Sotol plants, he explains, take 15 years to mature, compared to the 8-10 that it takes for tequila’s blue agave to be ready to harvest. On the surface, this sounds like a disadvantage, but Elias argues that the extra time in the ground gives sotol more richness and complexity, which ultimately gives his spirit the advantage in the premium market.
The Hacienda is the largest producer of sotol in Mexico and is chasing the global market. “In America, they’re open to a new agave experience,” explains Elias. They therefore target the U.S. market, and also sell around Europe, China, Chile, and Canada.
Unlike La Sotoleria, Elias’ sell does not draw heavily on tradition. His company is built on the work of a distiller who once made brandy for Martell, and he prefers to compare his sotol to other spirits that you’d drink with a cigar. In the middle of a sentence, Elias flips up his phone to call an assistant to bring in a bottle of their newest “Platinum” sotol.
Sipping happily, I note the flavor of roasting marshmallows with a floral smell and a hint of cinnamon.
“It’s like incorporating a very natural plant with a very high-end, pure process,” he explains, leaning in. “Sotol—Johnny Depp actually came up with this—makes you eloquent.”
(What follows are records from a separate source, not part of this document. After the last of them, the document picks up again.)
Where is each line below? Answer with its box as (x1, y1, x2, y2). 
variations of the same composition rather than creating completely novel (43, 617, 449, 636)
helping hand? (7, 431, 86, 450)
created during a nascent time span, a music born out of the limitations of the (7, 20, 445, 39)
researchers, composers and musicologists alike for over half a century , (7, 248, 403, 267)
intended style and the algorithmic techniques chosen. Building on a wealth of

A few weeks later, driving back through Chihuahua, Elias invites me to the smoking room at one of his favorite private clubs. His wife is giving birth to their 12th child in El Paso and we share a cigar with a snifter of his “Plata” on the side. Relaxing into leather chairs, we talk about Donald Trump’s election with an elderly man and a Pemex executive who spends an hour telling us how his company is casually hacking personal information from just about anyone they please in Mexico.
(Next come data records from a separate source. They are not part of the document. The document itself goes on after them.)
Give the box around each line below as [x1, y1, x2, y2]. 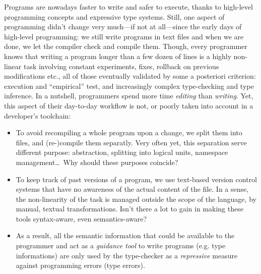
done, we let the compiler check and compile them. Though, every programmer [4, 41, 247, 51]
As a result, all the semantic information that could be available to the [16, 230, 235, 241]
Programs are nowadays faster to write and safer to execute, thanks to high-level [4, 2, 253, 12]
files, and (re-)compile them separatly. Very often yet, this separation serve [16, 137, 247, 147]
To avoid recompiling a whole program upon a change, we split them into [16, 127, 242, 138]
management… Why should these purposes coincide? [16, 156, 178, 167]
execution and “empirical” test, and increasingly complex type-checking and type [4, 80, 254, 91]
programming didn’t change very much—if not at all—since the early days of [4, 21, 242, 32]

The scene is a little different as I pass back by Gerrardo Ruelas’ house in Juan Aldama. As he refills my cup with his reposado and passes me a Styrofoam container of tacos from a stand around the corner, he describes the recent small-batch mezcal market boom and how he’s invested in a couple of mezcal labels. He’s hoping his Oro de Coyame sotol can follow that trend as drinkers look for the next new thing.
We load into his truck and drive to the palenque where all of his sotol is roasted in a pit, ground by a mule pulling a stone in a circle, and distilled in copper.
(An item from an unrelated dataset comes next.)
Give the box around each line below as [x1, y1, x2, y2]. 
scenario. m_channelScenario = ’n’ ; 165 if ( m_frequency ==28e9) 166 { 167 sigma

There is a chain on the gate, the result of a property dispute with a neighbor, and so Ruelas calls the police and we hop the fence. While we wait, I taste the lineup of young and aged sotols, then the sweet cremas de sotol.
In the corner of the distillery, there is collection of gently vibrating buckets. Ruelas pulls out a snake from one to milk it. Apparently, sotol aged with snake flesh and venom is also traditional. Tasting notes: strong overtones of rotting meat.
When the police finish cutting their way through Oro de Coyame’s gate, they unload from a squad of pickups with beers in hand. Everything I’d ever heard about Mexican police tells me I should be worried, but one of them, Ismael, saunters over and cracks open a bottle for me. He has just had a baby and is celebrating harder than he is working. He pulls out his phone and tours the distillery; as a result, there is now a Facebook live video of me with a very jovial police officer floating around the internet.
“This is the best sotol in the world,” declares Ismael. He proceeds to light some of Ruelas’ liquor on fire, using the flame to light a cigarette. This is clearly high-proof stuff.
Ruelas pours some into a shot glass made of horn. Bubbles pearl at the top, showing high alcohol levels that he estimates at 52 percent ABV. Then Ruelas dips a graduated cylinder in a giant basin of sotol and proves himself right: a precise 52 percent.
Ruelas fills a gallon jug and pays the police in sotol.
As the police pull out on the dusty road, another truck drives in, neighbors looking for some good medicine. Ruelas happily doles some out. Though he’s working to sell his nicely branded sotol in bars and restaurants, plenty of his business still stops by for a sip.
“The future is definitely artisanal,” Ruelas says.